Look through the entries below. Say how many lines include "server", with nothing added.

*** MATERIAL TO PROCESS

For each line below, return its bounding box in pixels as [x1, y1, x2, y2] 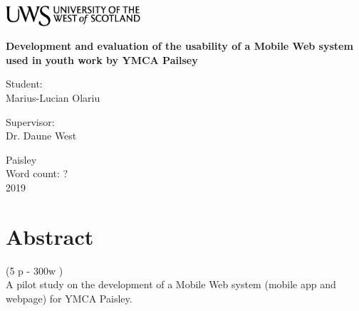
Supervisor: [6, 114, 55, 129]
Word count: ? [6, 166, 68, 181]
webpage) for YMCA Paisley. [6, 290, 132, 305]
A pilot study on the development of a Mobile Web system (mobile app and [6, 277, 336, 292]
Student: [6, 76, 43, 91]
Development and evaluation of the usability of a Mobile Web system [6, 38, 353, 53]
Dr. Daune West [6, 128, 77, 143]
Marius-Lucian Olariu [6, 90, 100, 105]
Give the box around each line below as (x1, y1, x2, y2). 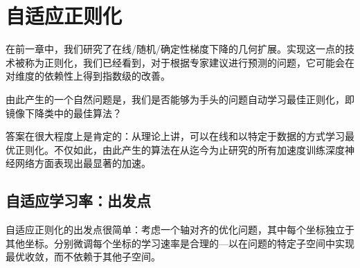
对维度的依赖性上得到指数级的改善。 (6, 69, 170, 83)
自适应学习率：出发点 (6, 190, 151, 211)
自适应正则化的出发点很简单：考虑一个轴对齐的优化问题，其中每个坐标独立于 (6, 222, 354, 237)
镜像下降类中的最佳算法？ (6, 105, 122, 120)
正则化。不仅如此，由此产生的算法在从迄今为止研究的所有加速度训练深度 (15, 142, 345, 157)
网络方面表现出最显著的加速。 (15, 156, 151, 170)
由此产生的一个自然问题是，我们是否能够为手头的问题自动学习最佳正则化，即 (6, 91, 354, 106)
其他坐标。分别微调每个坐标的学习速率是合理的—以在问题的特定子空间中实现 (6, 235, 354, 250)
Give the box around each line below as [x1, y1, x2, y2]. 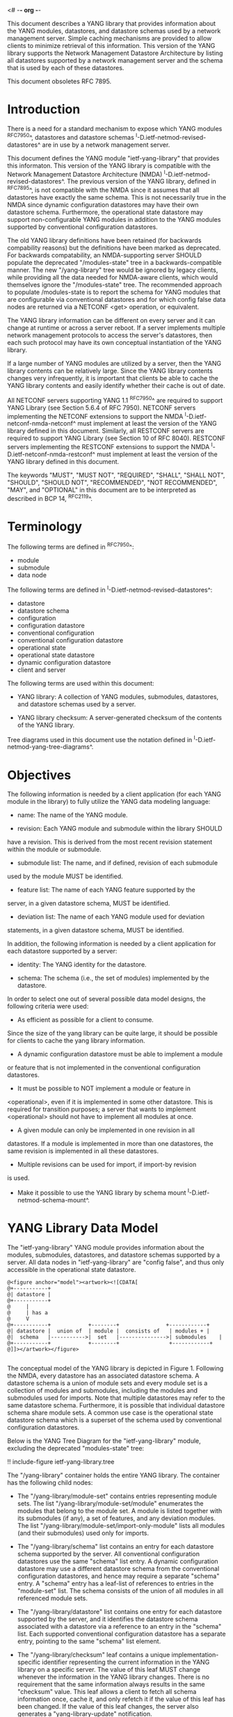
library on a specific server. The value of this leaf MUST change [17, 1665, 200, 1673]
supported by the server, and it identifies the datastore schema [17, 1615, 198, 1623]
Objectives [7, 767, 72, 783]
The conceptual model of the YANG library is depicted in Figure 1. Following [7, 1364, 224, 1372]
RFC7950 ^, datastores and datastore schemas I [7, 131, 138, 141]
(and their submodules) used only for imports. [17, 1529, 150, 1537]
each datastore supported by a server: [7, 947, 118, 956]
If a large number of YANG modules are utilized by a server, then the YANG [7, 359, 221, 367]
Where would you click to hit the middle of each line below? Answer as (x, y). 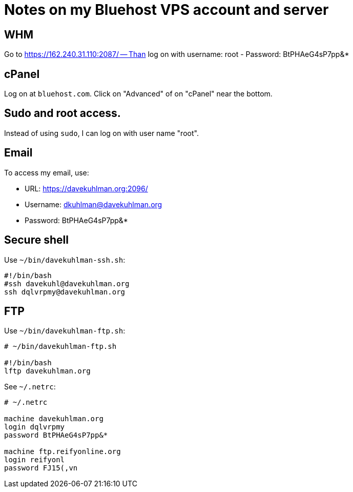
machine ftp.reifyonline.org (63, 452)
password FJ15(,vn (41, 468)
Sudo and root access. (63, 113)
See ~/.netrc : (30, 387)
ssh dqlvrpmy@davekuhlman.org (65, 292)
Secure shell (36, 240)
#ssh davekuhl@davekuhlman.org (67, 283)
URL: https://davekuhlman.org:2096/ (86, 188)
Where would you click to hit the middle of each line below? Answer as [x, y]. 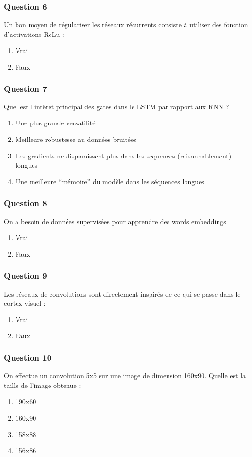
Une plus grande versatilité [55, 123]
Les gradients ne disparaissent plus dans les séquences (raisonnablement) [123, 155]
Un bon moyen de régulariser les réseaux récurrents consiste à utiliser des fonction [126, 25]
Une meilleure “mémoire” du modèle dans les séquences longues [110, 181]
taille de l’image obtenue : [42, 385]
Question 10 [28, 357]
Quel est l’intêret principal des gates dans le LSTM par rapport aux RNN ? [117, 106]
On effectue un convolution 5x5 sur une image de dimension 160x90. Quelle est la [125, 376]
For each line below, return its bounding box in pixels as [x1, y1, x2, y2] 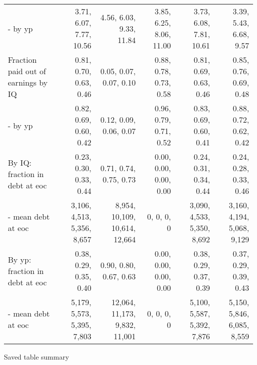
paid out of [8, 65, 46, 77]
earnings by [8, 77, 48, 88]
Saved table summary [4, 352, 69, 362]

******

RESPONSE:
4